The two men have converged in a more fundamental way. Thematically, Blair sounds much like Clinton in 1992, with ringing declarations about “reinventing” government and enlarging opportunity. Programmatically, he has much more in common with the Clinton of 1996, who partitioned his vast ambitions into bite-sized programs modest in both risk and reward.

Caution Instead of Bold Action

If Blair wins, the real danger may not be that he suddenly abandons his promises of centrist reform--as some Tories suspect--but that he finds them insufficient to produce the level of change he has promised. On such issues as the challenge of funding decent retirements without busting the budget, he has so far, like Clinton, valued caution over bold action.
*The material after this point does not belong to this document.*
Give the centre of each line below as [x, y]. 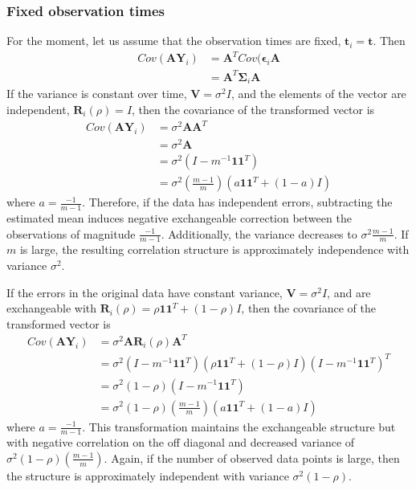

Blair understands those criticisms. But he urges patience. With one eye on Clinton’s chaotic first months in office, he says the party must proceed “responsibly, with step-by-step reform,” to regain public trust after 18 years in the wilderness. Given that the British system typically has imposed more party discipline on members of Parliament than members of Congress feel, Blair is cautiously optimistic he can bring his party along his new path. In the end, he insists--in tones more like Stalin than Bambi--that no one who has watched him reconstruct the Labor Party should question how “radical” he will be in reforming education, welfare and health care.

“The one thing I am absolutely determined to do is deliver the new Labor vision,” Blair says as his plane from Scotland approaches London. “I mean, there will be no backsliding and no return to the past.”